In my spark kinesis streaming application I am using foreachBatch to get the streaming data and need to send it to the drools rule engine for further processing.
My requirement is, I need to accumulate all json data in a list/ruleSession and send it for rule engine for processing as a batch at the executor side.
//Scala Code Example:
val dataFrame = sparkSession.readStream
.format("kinesis")
.option("streamName", streamName)
.option("region", region)
.option("endpointUrl",endpointUrl)
.option("initialPosition", "TRIM_HORIZON")
.load()
val query = dataFrame
.selectExpr("CAST(data as STRING) as krecord")
.writeStream
.foreachBatch(function)
.start()
query.awaitTermination()
val function = (batchDF: DataFrame, batchId: Long) => {
val ruleSession = kBase.newKieSession() //Drools Rule Session, this is getting created at driver side
batchDF.foreach(row => { // This piece of code is being run in executor.
val jsonData: JSONData = jsonHandler.convertStringToJSONType(row.mkString)
ruleSession.insert(jsonData) // Getting a null pointer exception here as the ruleSession is not available in executor.
}
)
ruleHandler.processRule(ruleSession) // Again this is in the driver scope.
}
In the above code, the problem I am facing is: the function used in foreachBatch is getting executed at driver side and the code inside batchDF.foreach is getting executed at worker/executor side, and thus failing to get he ruleSession.
Is there any way to run the whole function at each executor side?
OR
Is there a better way to accumulate all the data in a batch DataFrame after transformation and send it to next process from within the executor/worker?

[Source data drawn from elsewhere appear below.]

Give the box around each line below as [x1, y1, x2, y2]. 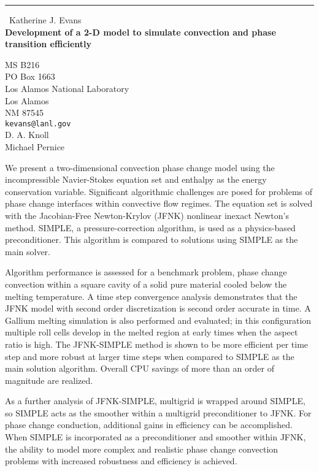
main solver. [5, 245, 51, 258]
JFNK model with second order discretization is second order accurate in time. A [5, 302, 311, 315]
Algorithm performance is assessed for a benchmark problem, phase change [5, 266, 287, 278]
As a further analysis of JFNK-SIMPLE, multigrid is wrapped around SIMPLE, [5, 394, 306, 407]
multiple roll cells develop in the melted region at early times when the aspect [5, 326, 298, 339]
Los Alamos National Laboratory [5, 82, 129, 94]
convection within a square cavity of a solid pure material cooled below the [5, 277, 287, 290]
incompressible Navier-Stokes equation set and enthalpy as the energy [5, 173, 267, 186]

I think this might work ... Rather than running foreach, you could use foreachBatch or foreachPartition (or or a map version like mapPartition if you want return info). In this portion, open a connection to the drools system. From that point, iterate over the dataset within each partition (or batch) sending each to the drools system (or you might send that whole chunk to drools). In the foreachPartition / foreachBatch section, at the end, close the connect (if applicable).